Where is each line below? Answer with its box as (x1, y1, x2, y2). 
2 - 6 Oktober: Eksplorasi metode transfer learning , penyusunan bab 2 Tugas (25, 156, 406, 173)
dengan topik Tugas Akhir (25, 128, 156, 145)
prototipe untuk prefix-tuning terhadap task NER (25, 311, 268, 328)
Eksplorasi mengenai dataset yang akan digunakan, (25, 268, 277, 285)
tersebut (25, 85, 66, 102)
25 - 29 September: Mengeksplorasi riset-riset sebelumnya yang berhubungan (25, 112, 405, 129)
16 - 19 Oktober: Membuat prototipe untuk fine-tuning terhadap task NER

════

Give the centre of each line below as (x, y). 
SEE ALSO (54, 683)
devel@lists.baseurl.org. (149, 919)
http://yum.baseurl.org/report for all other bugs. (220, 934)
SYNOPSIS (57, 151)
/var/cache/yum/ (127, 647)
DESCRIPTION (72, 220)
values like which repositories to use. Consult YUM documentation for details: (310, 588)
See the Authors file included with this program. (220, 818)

════

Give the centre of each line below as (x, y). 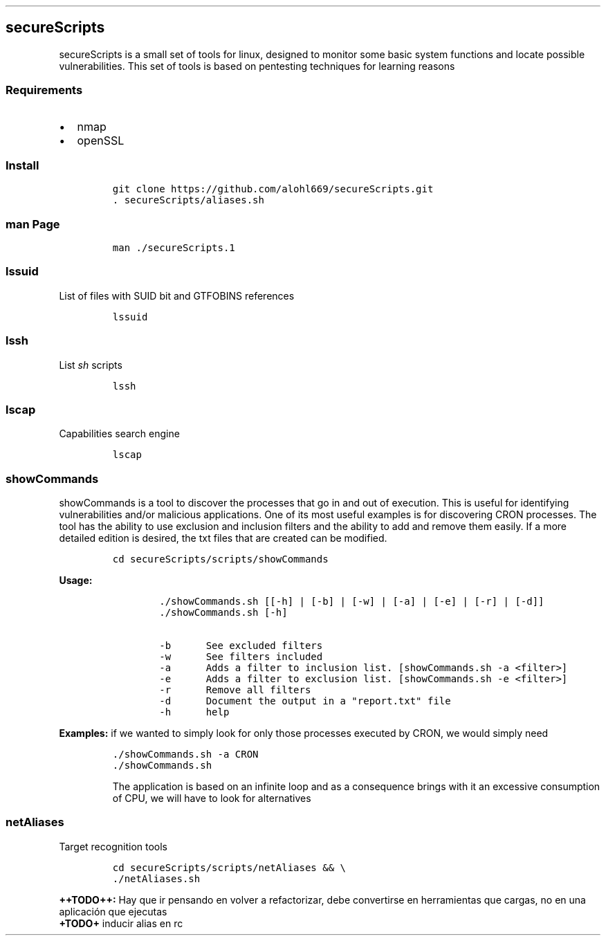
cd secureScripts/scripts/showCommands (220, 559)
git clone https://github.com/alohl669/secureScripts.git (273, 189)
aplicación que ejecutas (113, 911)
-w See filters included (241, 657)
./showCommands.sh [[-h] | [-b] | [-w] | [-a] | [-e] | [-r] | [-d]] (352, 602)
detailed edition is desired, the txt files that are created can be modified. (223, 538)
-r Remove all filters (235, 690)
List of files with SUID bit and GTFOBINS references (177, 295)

════

AIM OF THE TASK » Using the entries above, extract exactly the span from the line with "2 - 6 Oktober: Eksplorasi" to the line with "tersebut (25, 85, 66, 102)", both lines included; leave out everything else.

THE COMPLETED TASK »
2 - 6 Oktober: Eksplorasi metode transfer learning , penyusunan bab 2 Tugas (25, 156, 406, 173)
dengan topik Tugas Akhir (25, 128, 156, 145)
prototipe untuk prefix-tuning terhadap task NER (25, 311, 268, 328)
Eksplorasi mengenai dataset yang akan digunakan, (25, 268, 277, 285)
tersebut (25, 85, 66, 102)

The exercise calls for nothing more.